Be aware that the ZFS-reported "fragmentation" is really a weird statistic, it's actually reporting how hard it had to work to find free space (a measure of free space), not what is classically understood as fragmentation (a measure of how optimized stored data is).

The 20% suggests that it isn't having a hard time allocating new space, which explains why you are still getting 120MB/sec in some cases, which is true because ZFS tends to keep large contiguous runs of free space available if possible. The real problem you have to be wary of is that you're eventually going to be heading towards that 2MB/sec rate once there are enough write-erase-rewrite cycles, and that free space pool has been used, leaving you with scattershot free blocks all over hell and back.

So @jgreco, could you let go of my sin of creating such a no-go config for iSCSI? =)

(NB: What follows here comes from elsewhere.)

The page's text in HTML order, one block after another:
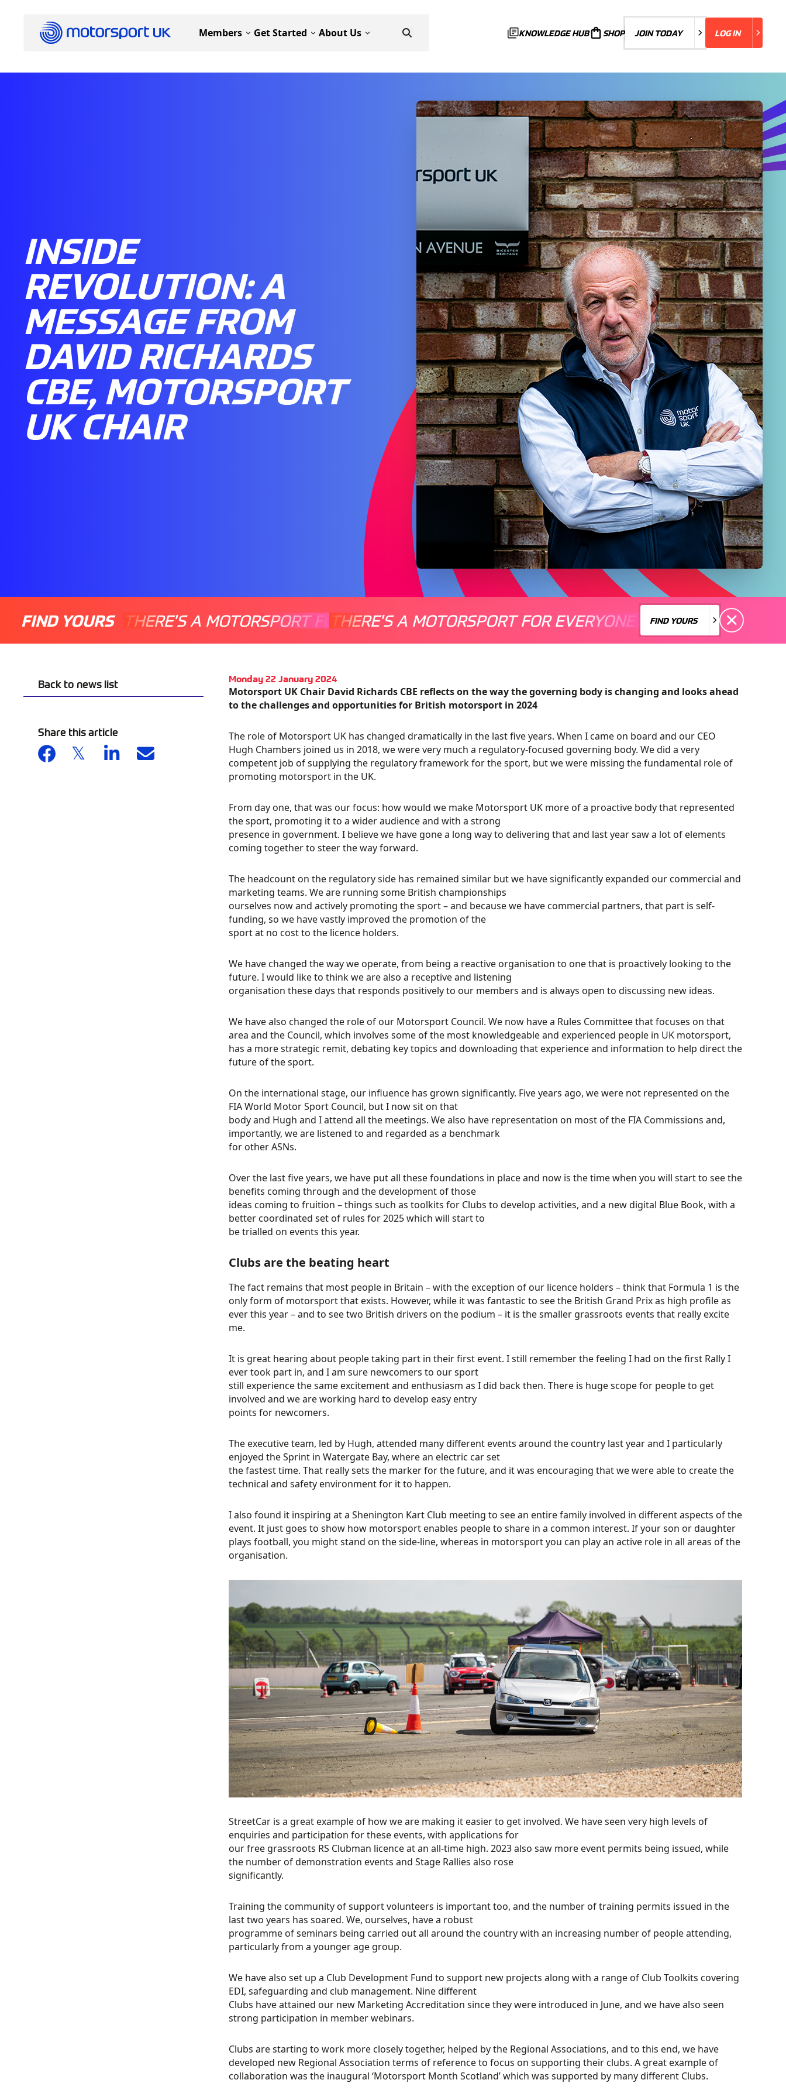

I ain't absolving you of your sins. All I really want is for you to understand what you're potentially signing up for. ZFS is weird, and if you go in with your eyes open and informed and educated of the potential issues, I assume you're willing to own the result. What I don't want is to hear in five years "but I benchmarked it when it was new, it was great, and now it totally sucks." Because that's a totally possible outcome. But by that same measure, if you went in understanding that today's performance would not be representative, or if you planned on replacing your 8TB drives today with 16TB drives down the road, then that doesn't bother me, because at the end of the day it's your server and your problem and I have nothing against people selecting well-informed options that I would not personally select but which serve their needs.